● Task to complete:
Lift out, unaltered, the lines of the material below between the line holding "Where would you" and the line holding "designed for evaluating", counting both.
┌─ Supplied entries
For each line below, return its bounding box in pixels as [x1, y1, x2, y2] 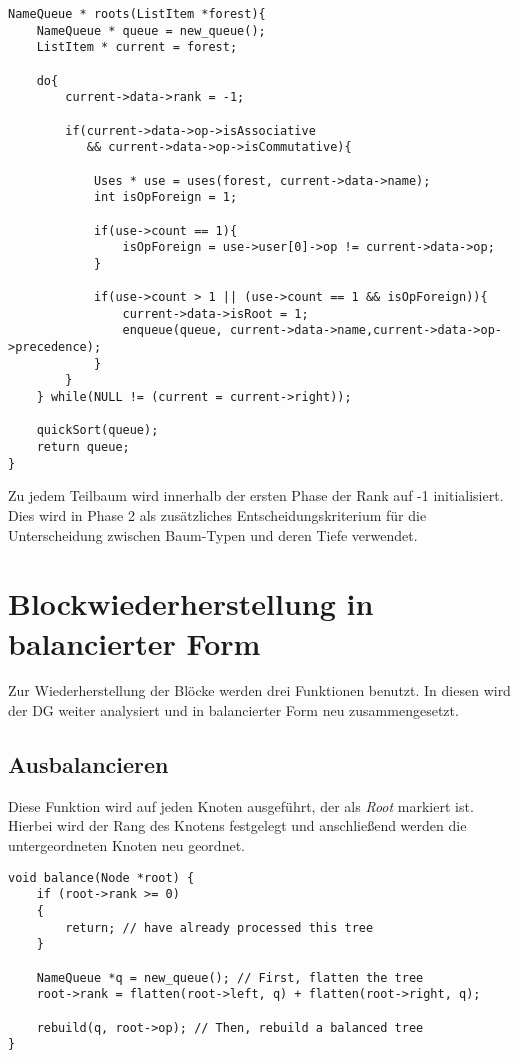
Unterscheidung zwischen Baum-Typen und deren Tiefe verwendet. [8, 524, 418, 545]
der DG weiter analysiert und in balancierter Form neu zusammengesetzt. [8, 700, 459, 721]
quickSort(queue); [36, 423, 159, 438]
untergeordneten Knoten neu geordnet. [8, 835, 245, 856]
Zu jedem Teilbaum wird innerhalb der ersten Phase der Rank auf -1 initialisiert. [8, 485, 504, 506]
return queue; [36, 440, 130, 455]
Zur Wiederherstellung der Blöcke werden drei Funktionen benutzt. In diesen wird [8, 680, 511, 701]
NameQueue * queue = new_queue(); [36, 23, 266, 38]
└─
┌─ Supplied entries
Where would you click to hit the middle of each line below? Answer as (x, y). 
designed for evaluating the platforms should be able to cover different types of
└─
● Solution for this task:
Where would you click to hit the middle of each line below? Answer as (x, y). 
designed for evaluating the platforms should be able to cover different types of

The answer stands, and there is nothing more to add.